На память ему вновь пришел цветок — смятый, горящий пламенем, брошенный к самому лицу, ничем уже не пахнущий, наполовину мертвый и все-таки сохранивший крохи жизни и потому просящий защиты, встал зримо, возникнув буквально из ничего, из воздуха, задрожал, заколыхался — лепестки гульруси были живыми, и стебель, хотя и помятый, надломленный в нескольких местах, тоже был живым, поставить бы цветок в стакан, он живо бы пришел в себя, — и это видение отрезвило Князева, выдернуло из больной трясучей одури, вернуло на круги своя. Земля перестала пьяно раскачиваться под ним, пальцы не дрожали, руки были своими, но все равно это не принесло радости Князеву, скорее ощущение горечи, чего-то очень холодного, ледяного, всегда прокалывающего человека насквозь, будто бабочку, угодившую под булавку юного натуралиста, воздух очистился от пыли и желтой глинистой налипи, все встало на свои места, сделалось ясным, отчетливо видным, к ледяному комку, сидевшему в нем, к пустоте добавилась острая физическая боль, от этой боли просто некуда было деться, она намертво перехватывала дыхание, давила на грудь, перекашивала рот, от нее даже глаза пошли как-то враскосяк, сдвинулись со своих мест и вместе с ними сдвинулись, раздвоились все предметы, и это — вот странное дело, никогда с ним такого не бывало — заставило его набухнуть помидорной краснотой, щеки, лоб, подбородок сделались бурыми, в сизь, на поверхность выползла каждая жилка, каждая венозная веточка.
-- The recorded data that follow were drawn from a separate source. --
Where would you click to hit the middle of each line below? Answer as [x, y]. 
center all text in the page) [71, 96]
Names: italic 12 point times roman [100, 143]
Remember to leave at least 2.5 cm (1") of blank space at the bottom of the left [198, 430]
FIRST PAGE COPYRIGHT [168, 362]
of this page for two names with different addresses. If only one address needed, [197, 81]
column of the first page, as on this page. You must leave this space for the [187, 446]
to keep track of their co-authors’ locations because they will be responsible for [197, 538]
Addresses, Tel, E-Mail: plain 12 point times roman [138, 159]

Князев сделался страшным. Он застеснялся своей неприглядности — ему не хотелось, чтобы Наджмсама, умирая, унесла в мир иной именно такой его образ — со свекольными щеками, трясущимся ртом и лягушачьими выпученными глазами, он ведь совсем другой, не так выглядит сержант Князев…
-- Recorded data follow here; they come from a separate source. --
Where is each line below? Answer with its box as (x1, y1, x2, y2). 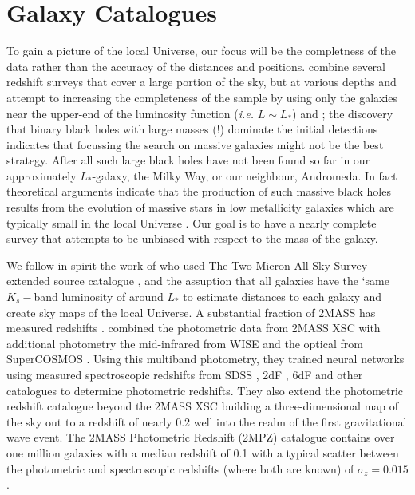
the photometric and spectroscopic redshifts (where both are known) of (6, 460, 354, 477)
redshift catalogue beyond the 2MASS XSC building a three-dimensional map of (6, 398, 399, 414)
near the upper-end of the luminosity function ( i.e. (6, 105, 255, 121)
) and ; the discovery (292, 105, 393, 121)
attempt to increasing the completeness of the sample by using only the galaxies (6, 89, 398, 105)
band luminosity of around (34, 288, 164, 305)
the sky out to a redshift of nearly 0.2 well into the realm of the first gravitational (6, 413, 407, 430)
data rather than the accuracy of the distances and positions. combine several (6, 57, 385, 74)

— Наджмсама, не умирай! — униженно, осекающимся чуть слышным шепотом попросил он. — Ну, пожалуйста… Не умирай, а? — Увидел, как в задымленных глазах Наджмсамы что-то шевельнулось, сдвинулось в сторону, появилась чистая синяя глубь, из которой, если нырнешь в нее один раз, не дано уже вынырнуть, и Князеву захотелось нырнуть, но вместо этого он попросил прежним чужим шепотом: — Не умирай, пожалуйста, Наджмсама!
В чистой глуби весело зарезвились-заиграли золотистые рыбешки, юркие, проворные, сотворенные из драгоценного металла, потом он вдруг увидел в зрачках крохотного человечка с горько искаженным лицом, узнал в этом человечке самого себя и не поверил: неужели это он? Провел ладонью по лицу, смахивая грязь, кровь, пот, соляные натеки, улыбнулся благодарно Наджмсаме — значит, она еще жива, значит, отзывается на князевский шепот, значит, борется со смертью, не желает ей уступать — и, отметив этот факт, заторопился, приподнял Наджмсаму, заглянул ей в глаза — продолжает там жить крохотный человечек или нет? Человечек продолжал жить, и Князев затряс ободряюще головой:
— Держись, Наджмсама! Все будет в порядке. Сейчас я тебя перевяжу и в госпиталь. Все будет в порядке, Наджмсама!